Stablecoins, backed by the dollar, are becoming increasingly important in the U.S. financial system. New legislative initiatives and interest from major companies herald significant changes in this field.

Federal Regulation for Stablecoins Emerges

In July 2025, the U.S. president signed the GENIUS Act, establishing the first federal framework for stablecoins in the country. The law officially recognizes stablecoins as digital payment tools, distinguishing them from traditional securities and bank deposits. Now, only licensed issuers can release dollar-backed stablecoins, which must be backed by assets like short-term Treasury bills. This law also establishes rules for auditing and oversight of issuers based on their size.

Wall Street and Retail Giants Step In

With the advent of new regulations, major financial institutions such as JPMorgan and Citigroup have begun actively exploring the use of stablecoins. JPMorgan launched a pilot project called JPMorgan Deposit Token, planning integration with a public blockchain. Besides banks, major retailers like Amazon and Walmart are also investigating the creation of their own stablecoins to reduce payment processing costs.
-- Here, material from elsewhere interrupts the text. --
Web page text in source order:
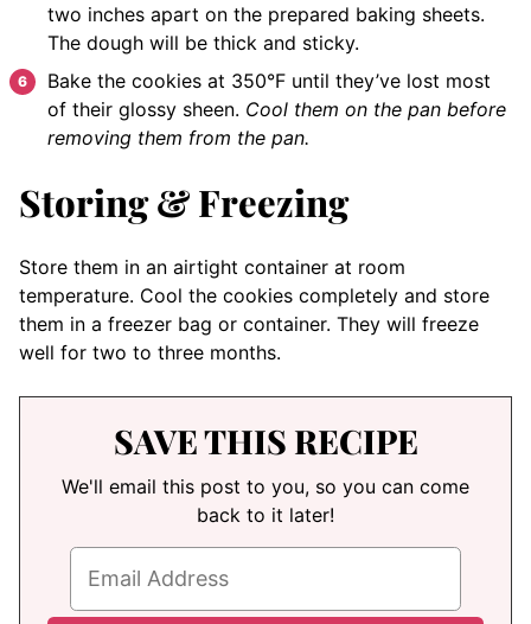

Stablecoins and Their Impact on U.S. Debt Market

As of now, the stablecoin market is valued at approximately $263 billion, indicating significant growth in recent years. A large portion of stablecoin reserves is now invested in short-term Treasury instruments, making them major holders of government debt. Analysis indicates that stablecoins are beginning to have a considerable impact on the yield of Treasury bonds and overall financial policy.

Stablecoins occupy an increasingly prominent place in the U.S. financial system. Despite emerging questions regarding safety and regulation, their future depends on the ability to ensure transparency and reliability within the ecosystem of digital finance.